If you are looking for some really good summer reading that you can sink your teeth into, and have any interest at all in U.S. history during the mid- to late-19th Century, let me most enthusiastically recommend Justin Martin’s wonderful biography of Frederick Law Olmsted (“Genius of Place”), which I have just finished reading, to you.

Olmsted’s life and career were astonishing, embodying much of the restless and propulsive energy that permeated life in mid-19th Century America, and his biography reads like a chronicle of the almost unbelievably wide range of opportunities then available to people—at least, to white men—of energy and ambition. The son of a successful dry-goods merchant in Hartford CT, Olmsted spent considerable portions of his life as a “scientific farmer,” a newspaper reporter, a merchant seaman, an author (of several influential books covering his journeys through England and through the American South in the early 1850s), the supervisor and manager of operations at the Mariposa gold mine in Bear Valley CA, a magazine publisher (Putnam’s and The Nation), and the first Director of the United States Sanitary Commission (a federal agency set up at the start of the Civil War and charged with the Herculean task of seeing to it that Union soldiers had access to adequate medical, food, and sanitary facilities at or near the front lines) . . .  while also inventing, almost single-handedly, the practice and profession of landscape architecture in the United States.

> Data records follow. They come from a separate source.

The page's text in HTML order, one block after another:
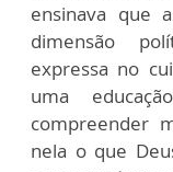
ensinava que
dimensão
expressa no
uma
compreender
nela o que
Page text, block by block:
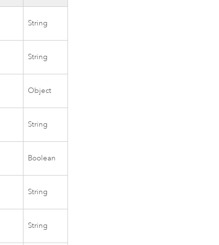
String
String
Object
String
Boolean
String
String
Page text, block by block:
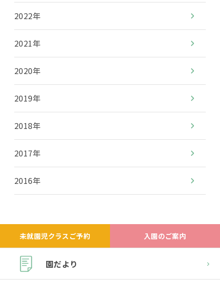
2022年
2021年
2020年
2019年
2018年
2017年
2016年
未就園児クラスご予約 入園のご案内
園だより
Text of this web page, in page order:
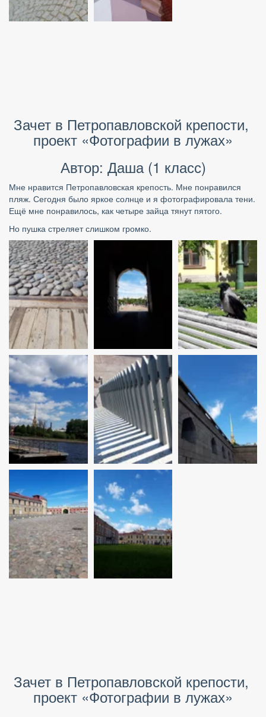
Зачет в Петропавловской крепости,
проект «Фотографии в лужах»
Автор: Даша (1 класс)
Мне нравится Петропавловская крепость. Мне понравился
пляж. Сегодня было яркое солнце и я фотографировала тени.
Ещё мне понравилось, как четыре зайца тянут пятого.
Но пушка стреляет слишком громко.
Зачет в Петропавловской крепости,
проект «Фотографии в лужах»
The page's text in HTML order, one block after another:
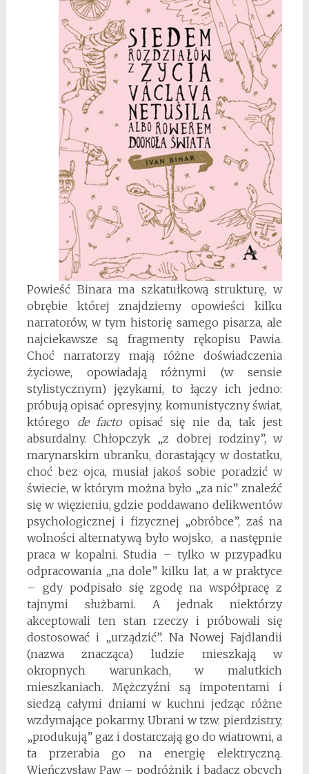
Powieść Binara ma szkatułkową strukturę, w
obrębie której znajdziemy opowieści kilku
narratorów, w tym historię samego pisarza, ale
najciekawsze są fragmenty rękopisu Pawia.
Choć narratorzy mają różne doświadczenia
życiowe, opowiadają różnymi (w sensie
stylistycznym) językami, to łączy ich jedno:
próbują opisać opresyjny, komunistyczny świat,
którego de factoopisać się nie da, tak jest
absurdalny. Chłopczyk „z dobrej rodziny”, w
marynarskim ubranku, dorastający w dostatku,
choć bez ojca, musiał jakoś sobie poradzić w
świecie, w którym można było „za nic” znaleźć
się w więzieniu, gdzie poddawano delikwentów
psychologicznej i fizycznej „obróbce”, zaś na
wolności alternatywą było wojsko, a następnie
praca w kopalni. Studia – tylko w przypadku
odpracowania „na dole” kilku lat, a w praktyce
– gdy podpisało się zgodę na współpracę z
tajnymi służbami. A jednak niektórzy
akceptowali ten stan rzeczy i próbowali się
dostosować i „urządzić”. Na Nowej Fajdlandii
(nazwa znacząca) ludzie mieszkają w
okropnych warunkach, w malutkich
mieszkaniach. Mężczyźni są impotentami i
siedzą całymi dniami w kuchni jedząc różne
wzdymające pokarmy. Ubrani w tzw. pierdzistry,
„produkują” gaz i dostarczają go do wiatrowni, a
ta przerabia go na energię elektryczną.
Wieńczysław Paw – podróżnik i badacz obcych
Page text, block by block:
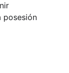
posesión
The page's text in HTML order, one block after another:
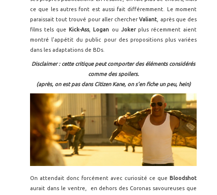
ce que les autres font est aussi fait différemment. Le moment
paraissait tout trouvé pour aller chercherValiant , après que des
films tels que Kick-Ass, Logan ou Joker plus récemment aient
montré l'appétit du public pour des propositions plus variées
dans les adaptations de BDs.
Disclaimer : cette critique peut comporter des éléments considérés
comme des spoilers.
(après, on est pas dans Citizen Kane, on s'en fiche un peu, hein)
On attendait donc forcément avec curiosité ce que Bloodshot
aurait dans le ventre, en dehors des Coronas savoureuses que

His legacy is astonishing as well, his influence on all of our lives in 21st century America deep and profound. There are, of course, his parks, many of which are true masterpieces in an art form (“park design”) that had barely even existed before he arrived on the scene:  Central, Prospect, Morningside, and Riverside Parks in New York, Boston’s “Emerald Necklace” parks, the park system in Buffalo NY, the grounds of the US Capitol, Chicago’s Washington and Jackson Parks. Olmsted-designed parks can be found in a staggering number of American communities, including (among others) Boston, Hartford, New York, Trenton, Rochester, Buffalo, Springfield MA, Montreal, Philadelphia, Washington DC, Atlanta, Asheville NC, Louisville, Chicago, Detroit, Milwaukee, St. Louis, and San Francisco, where, each and every day, millions of people encounter and enjoy the fruits of his labors.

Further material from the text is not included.